All entries below are to be written out again exactly, but no picture is to be copied.

==== DATA ====

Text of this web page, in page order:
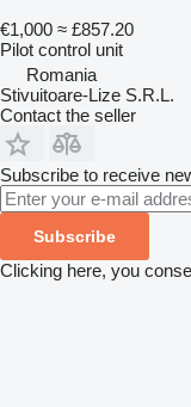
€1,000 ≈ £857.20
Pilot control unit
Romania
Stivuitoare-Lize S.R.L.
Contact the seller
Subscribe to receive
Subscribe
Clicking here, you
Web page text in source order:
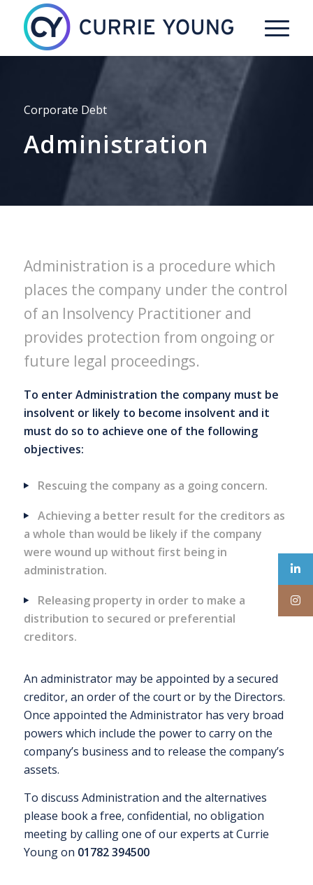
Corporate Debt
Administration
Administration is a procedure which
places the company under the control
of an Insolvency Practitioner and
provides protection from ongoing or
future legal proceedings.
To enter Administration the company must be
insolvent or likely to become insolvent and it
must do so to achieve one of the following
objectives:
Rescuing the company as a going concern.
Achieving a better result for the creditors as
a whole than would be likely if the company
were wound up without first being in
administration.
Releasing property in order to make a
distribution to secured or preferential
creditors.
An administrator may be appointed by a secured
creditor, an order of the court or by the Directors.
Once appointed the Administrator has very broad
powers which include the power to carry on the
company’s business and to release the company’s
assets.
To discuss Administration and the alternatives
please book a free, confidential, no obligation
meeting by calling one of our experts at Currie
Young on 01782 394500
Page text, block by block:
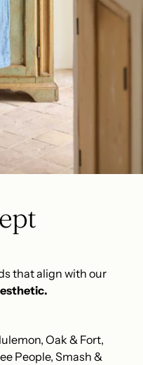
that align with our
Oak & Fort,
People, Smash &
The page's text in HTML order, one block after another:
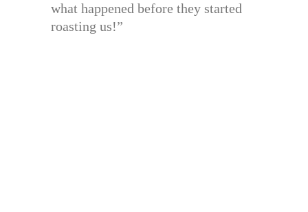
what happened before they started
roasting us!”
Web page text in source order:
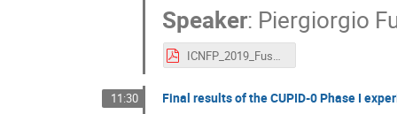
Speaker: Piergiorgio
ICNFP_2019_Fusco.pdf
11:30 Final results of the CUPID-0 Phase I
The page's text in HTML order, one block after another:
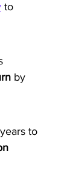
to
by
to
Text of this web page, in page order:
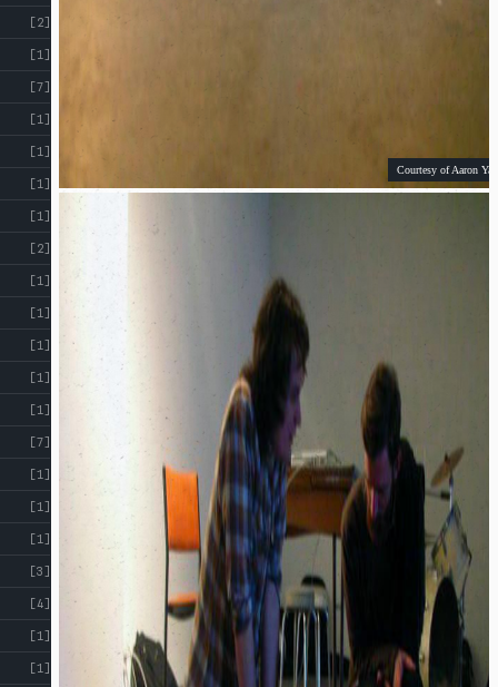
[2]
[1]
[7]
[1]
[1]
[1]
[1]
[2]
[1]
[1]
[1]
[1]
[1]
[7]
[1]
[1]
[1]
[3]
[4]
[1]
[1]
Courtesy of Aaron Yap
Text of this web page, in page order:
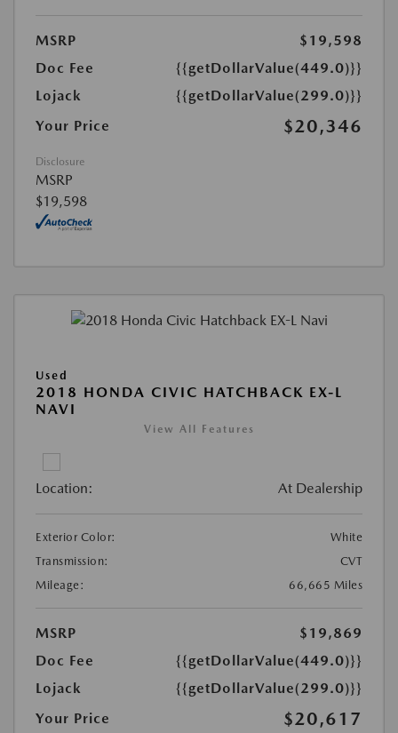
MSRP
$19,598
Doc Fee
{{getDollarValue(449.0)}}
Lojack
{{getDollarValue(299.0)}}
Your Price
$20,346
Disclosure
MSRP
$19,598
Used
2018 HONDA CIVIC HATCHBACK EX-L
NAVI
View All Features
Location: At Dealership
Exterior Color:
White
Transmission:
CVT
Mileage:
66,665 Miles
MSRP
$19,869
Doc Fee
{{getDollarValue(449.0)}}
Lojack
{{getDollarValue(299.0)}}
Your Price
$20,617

====

SOLUTION TO THE PROBLEM:
Text of this web page, in page order:
€1,000 ≈ £857.20
Pilot control unit
Romania
Stivuitoare-Lize S.R.L.
Contact the seller
Subscribe to receive
Subscribe
Clicking here, you
Web page text in source order:
Corporate Debt
Administration
Administration is a procedure which
places the company under the control
of an Insolvency Practitioner and
provides protection from ongoing or
future legal proceedings.
To enter Administration the company must be
insolvent or likely to become insolvent and it
must do so to achieve one of the following
objectives:
Rescuing the company as a going concern.
Achieving a better result for the creditors as
a whole than would be likely if the company
were wound up without first being in
administration.
Releasing property in order to make a
distribution to secured or preferential
creditors.
An administrator may be appointed by a secured
creditor, an order of the court or by the Directors.
Once appointed the Administrator has very broad
powers which include the power to carry on the
company’s business and to release the company’s
assets.
To discuss Administration and the alternatives
please book a free, confidential, no obligation
meeting by calling one of our experts at Currie
Young on 01782 394500
Page text, block by block:
that align with our
Oak & Fort,
People, Smash &
The page's text in HTML order, one block after another:
what happened before they started
roasting us!”
Web page text in source order:
Speaker: Piergiorgio
ICNFP_2019_Fusco.pdf
11:30 Final results of the CUPID-0 Phase I
The page's text in HTML order, one block after another:
to
by
to
Text of this web page, in page order:
[2]
[1]
[7]
[1]
[1]
[1]
[1]
[2]
[1]
[1]
[1]
[1]
[1]
[7]
[1]
[1]
[1]
[3]
[4]
[1]
[1]
Courtesy of Aaron Yap
Text of this web page, in page order:
MSRP
$19,598
Doc Fee
{{getDollarValue(449.0)}}
Lojack
{{getDollarValue(299.0)}}
Your Price
$20,346
Disclosure
MSRP
$19,598
Used
2018 HONDA CIVIC HATCHBACK EX-L
NAVI
View All Features
Location: At Dealership
Exterior Color:
White
Transmission:
CVT
Mileage:
66,665 Miles
MSRP
$19,869
Doc Fee
{{getDollarValue(449.0)}}
Lojack
{{getDollarValue(299.0)}}
Your Price
$20,617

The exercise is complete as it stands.